* _Work to be completed_
Search string "making": state how many lines in the material below contain it, and nothing else.
•••••
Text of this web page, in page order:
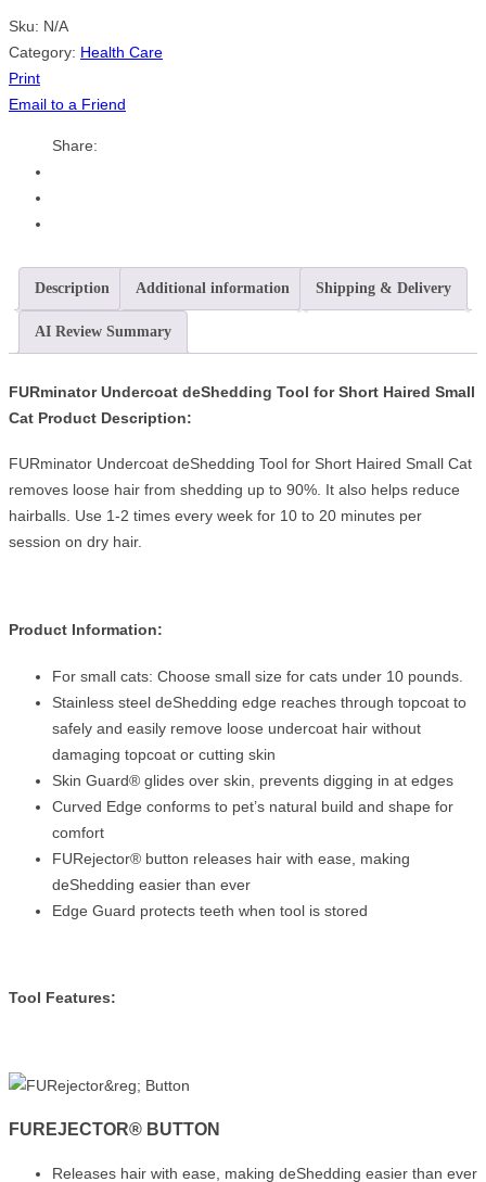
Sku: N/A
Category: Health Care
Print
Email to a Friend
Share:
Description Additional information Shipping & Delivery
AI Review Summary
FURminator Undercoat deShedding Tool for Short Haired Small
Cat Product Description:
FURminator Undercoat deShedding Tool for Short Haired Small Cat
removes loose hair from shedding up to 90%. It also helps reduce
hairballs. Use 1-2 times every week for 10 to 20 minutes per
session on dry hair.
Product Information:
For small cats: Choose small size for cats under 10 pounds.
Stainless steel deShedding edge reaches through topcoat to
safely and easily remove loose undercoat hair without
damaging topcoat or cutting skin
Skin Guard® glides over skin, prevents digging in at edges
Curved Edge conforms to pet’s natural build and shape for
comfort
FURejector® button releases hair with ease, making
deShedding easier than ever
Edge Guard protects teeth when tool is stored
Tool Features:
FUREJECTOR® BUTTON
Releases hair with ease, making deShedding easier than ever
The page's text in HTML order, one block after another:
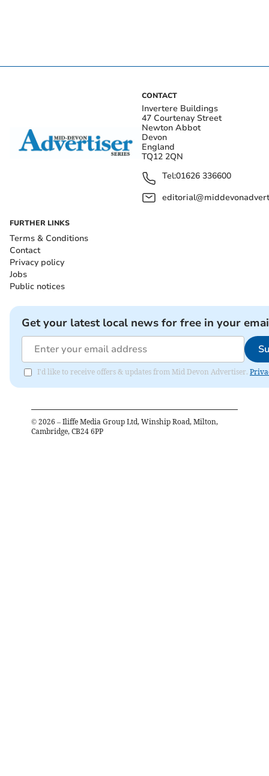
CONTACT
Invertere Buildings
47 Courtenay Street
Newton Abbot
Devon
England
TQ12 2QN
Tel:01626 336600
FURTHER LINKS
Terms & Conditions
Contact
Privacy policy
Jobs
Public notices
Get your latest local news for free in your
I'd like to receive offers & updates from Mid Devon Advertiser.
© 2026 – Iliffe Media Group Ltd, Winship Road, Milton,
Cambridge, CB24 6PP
•••••
* _Result below_
2